Rice-Gone-Wild Salad!
with rice, wild rice, apple, raisins, and sweet potatoes
This recipe is another combination of several found on the web, well, originally found on the web. It's modified beyond recognition, except for some preparation methods and a few ingredients. It's great as a side dish, and makes a good potluck take-along since it does not need heating.
This recipe is easy. I would say it serves about 12 as a side dish. You could use it as a luncheon dish with some protein object. A couple deviled eggs maybe.
Note: You will want to cook the rice the night before, or early in the morning, so it can get cold. You can use leftover rice for this... make a generous pot of rice for dinner, use the rest for this salad! You can do the sweet potato the night before too, or in the morning... this is a good recipe to make parts ahead.
- 1 cup mixed wild rice and brown rice, or white rice if that's what you have!
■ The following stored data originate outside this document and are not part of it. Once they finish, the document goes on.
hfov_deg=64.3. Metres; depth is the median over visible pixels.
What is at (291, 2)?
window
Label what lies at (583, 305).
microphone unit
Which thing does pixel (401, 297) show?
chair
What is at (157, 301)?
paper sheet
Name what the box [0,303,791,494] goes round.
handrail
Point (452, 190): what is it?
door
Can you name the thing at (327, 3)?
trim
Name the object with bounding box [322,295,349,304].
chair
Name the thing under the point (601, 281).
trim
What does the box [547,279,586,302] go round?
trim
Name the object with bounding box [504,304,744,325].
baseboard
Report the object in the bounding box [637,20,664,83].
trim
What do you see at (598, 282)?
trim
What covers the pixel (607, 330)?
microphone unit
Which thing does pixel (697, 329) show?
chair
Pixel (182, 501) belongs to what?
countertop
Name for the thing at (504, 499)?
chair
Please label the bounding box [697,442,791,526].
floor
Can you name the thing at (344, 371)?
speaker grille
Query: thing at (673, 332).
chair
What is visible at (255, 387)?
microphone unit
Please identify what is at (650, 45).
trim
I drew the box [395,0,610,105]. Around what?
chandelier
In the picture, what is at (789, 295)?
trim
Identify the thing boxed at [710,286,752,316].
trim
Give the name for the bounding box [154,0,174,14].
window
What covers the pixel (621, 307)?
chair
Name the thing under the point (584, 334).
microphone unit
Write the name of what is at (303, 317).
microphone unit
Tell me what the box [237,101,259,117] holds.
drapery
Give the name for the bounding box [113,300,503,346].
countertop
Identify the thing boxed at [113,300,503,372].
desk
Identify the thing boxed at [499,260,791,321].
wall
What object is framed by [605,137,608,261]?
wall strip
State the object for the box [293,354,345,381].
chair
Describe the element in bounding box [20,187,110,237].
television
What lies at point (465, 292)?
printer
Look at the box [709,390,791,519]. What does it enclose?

I used about 1/4 cup wild and 3/4 cup white
- 2 cups water to cook rice
- Salt for the rice (about a teaspoon in the cooking water)
Cook rice. Cool. Refrigerate overnight.
- 1 large sweet potato or two smaller ones. Enough for 2 cups when cubed to about 3/8 inch (a little smaller than regular six-sided dice).
- 1/4 cup olive oil
- 1 teaspoon ground ginger
- 1/2 teaspoon EACH salt and pepper
Mix all ingredients in a large bowl. Spread in an oiled 13x9 pan or a jelly roll sheet (cookie sheet with edges).
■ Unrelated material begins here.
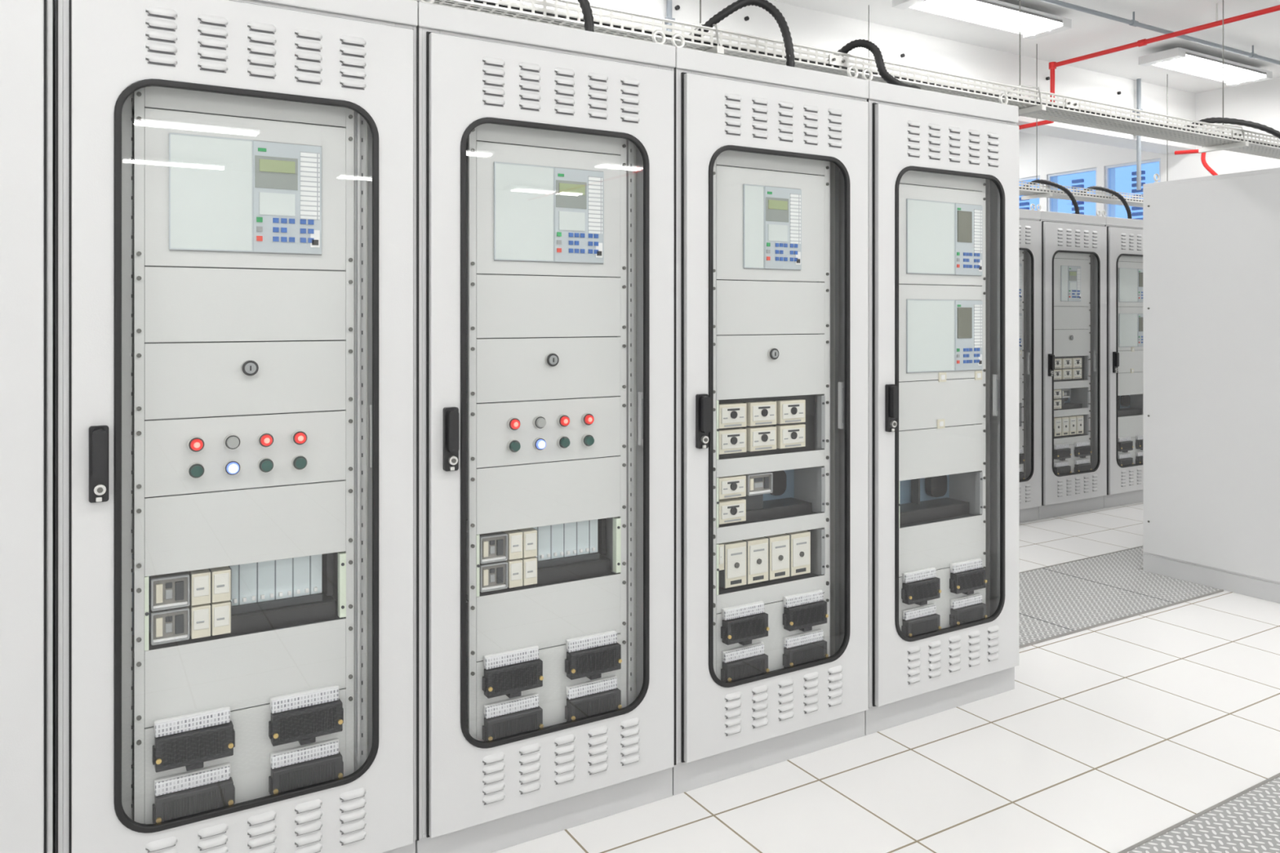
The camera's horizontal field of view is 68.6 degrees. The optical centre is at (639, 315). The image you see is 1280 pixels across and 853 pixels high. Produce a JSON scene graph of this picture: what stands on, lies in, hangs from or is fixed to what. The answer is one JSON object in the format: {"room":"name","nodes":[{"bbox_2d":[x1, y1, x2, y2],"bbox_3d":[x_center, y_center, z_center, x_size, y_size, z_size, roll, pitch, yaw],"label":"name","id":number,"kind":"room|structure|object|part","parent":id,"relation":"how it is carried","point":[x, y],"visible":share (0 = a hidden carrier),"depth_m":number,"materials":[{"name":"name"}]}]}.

Bake at 350 for 30 minutes. Cool. The baking cooks the sweet potato but lets the outside get firm, so you don't have mushy stuff when you mix it. Don't overcook.
- The cooled rice (2 cups cooked rice)
- The cooled sweet potato
- 1 apple, cored and diced. Leave skin on. I used granny smith which was perfect.
- 1 orange, peeled and chopped. I used a large navel orange. No seeds. :-) Two would work too.
- dash of mace
- 1/4 tsp cinnamon
- salt and pepper to taste
- 2 Tbsp lemon juice, or a mix of lemon and lime
- 1/8 to 1/4 cup maple syrup. To taste! If you want sweet, add the upper amount. If you want a touch sweet and mostly flavor, add the lower.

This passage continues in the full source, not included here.